Häufig gestellte Fragen

Mein Haar ist seit der Menopause poröser geworden — hält die Farbe kürzer?
Paradoxerweise kann erhöhte Porosität die anfängliche Farbaufnahme verbessern. Poröses Haar gibt Pigmente aber auch schneller ab. Lösung: sulfatfreie Shampoos, kaltes Wasser zum Abspülen und heißes Wasser beim Waschen vermeiden.

Kann ich nach Jahren chemischer Dauerwelle auf pflanzliche Farbe umsteigen?
Ja. Der Übergang kann in den ersten 1–2 Anwendungen zu leicht unvorhersehbaren Ergebnissen führen (Restpigmente aus chemischer Farbe). Führen Sie immer einen Strangtest durch, bevor Sie die gesamte Haarlänge färben.

Verlangsamt Pflanzenhaarfarbe das Ergrauen?
Nein — Pflanzenpigmente bedecken graue Haare, wirken aber nicht auf Melanozyten. Grau werden ist ein biologischer Prozess, der durch topische Farbe nicht umgekehrt werden kann.


Unsere Empfehlung

Die Menopause ist ein idealer Zeitpunkt, Ihre Färberoutine zu überdenken.
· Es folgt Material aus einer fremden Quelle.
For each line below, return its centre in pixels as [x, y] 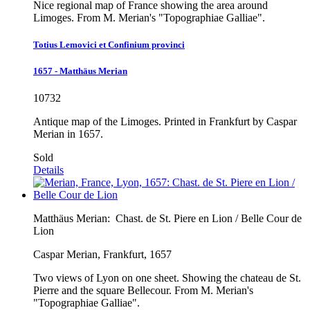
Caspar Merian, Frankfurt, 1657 [102, 255]
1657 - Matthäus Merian [80, 71]
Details [48, 170]
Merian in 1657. [68, 134]
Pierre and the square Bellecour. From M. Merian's [143, 291]
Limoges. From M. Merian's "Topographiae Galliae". [149, 17]
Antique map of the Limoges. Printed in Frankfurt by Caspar [165, 122]
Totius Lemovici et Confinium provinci [109, 45]
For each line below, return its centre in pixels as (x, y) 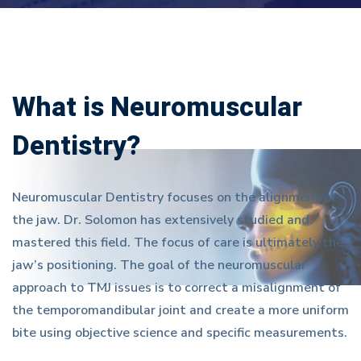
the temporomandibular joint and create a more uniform (180, 310)
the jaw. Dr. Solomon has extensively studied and (161, 220)
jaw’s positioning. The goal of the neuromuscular (159, 265)
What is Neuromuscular (157, 108)
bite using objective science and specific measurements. (180, 333)
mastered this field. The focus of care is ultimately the (178, 243)
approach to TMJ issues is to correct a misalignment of (176, 288)
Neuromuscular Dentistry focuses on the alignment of (174, 197)
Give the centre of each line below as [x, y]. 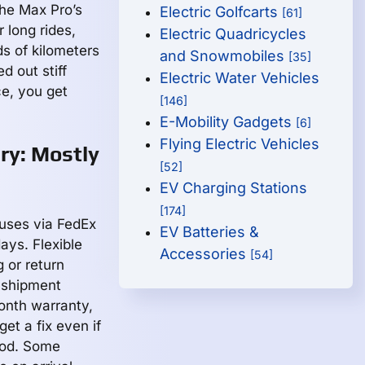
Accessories [205, 254]
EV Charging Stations [234, 188]
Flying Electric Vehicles [240, 144]
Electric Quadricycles [233, 34]
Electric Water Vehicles [240, 78]
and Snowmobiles [224, 56]
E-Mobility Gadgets [228, 122]
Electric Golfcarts [221, 12]
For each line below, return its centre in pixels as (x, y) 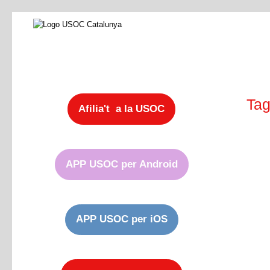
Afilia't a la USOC (122, 108)
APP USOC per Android (121, 164)
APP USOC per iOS (121, 219)
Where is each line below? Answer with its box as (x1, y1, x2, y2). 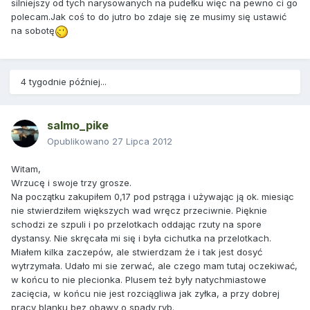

Ihr Haar hat sich verändert — Ihre Methode sollte sich ebenfalls anpassen. Tresse Paris Pflanzenhaarfarbe ist kein Kompromiss: Sie ist objektiv besser auf die Haarstruktur nach der Menopause abgestimmt als chemische Alternativen. Passen Sie Ihre Methode an Ihre aktuelle Phase an, wählen Sie einen zum heutigen Teint passenden Farbton und profitieren Sie von den stärkenden Eigenschaften der Färbepflanzen.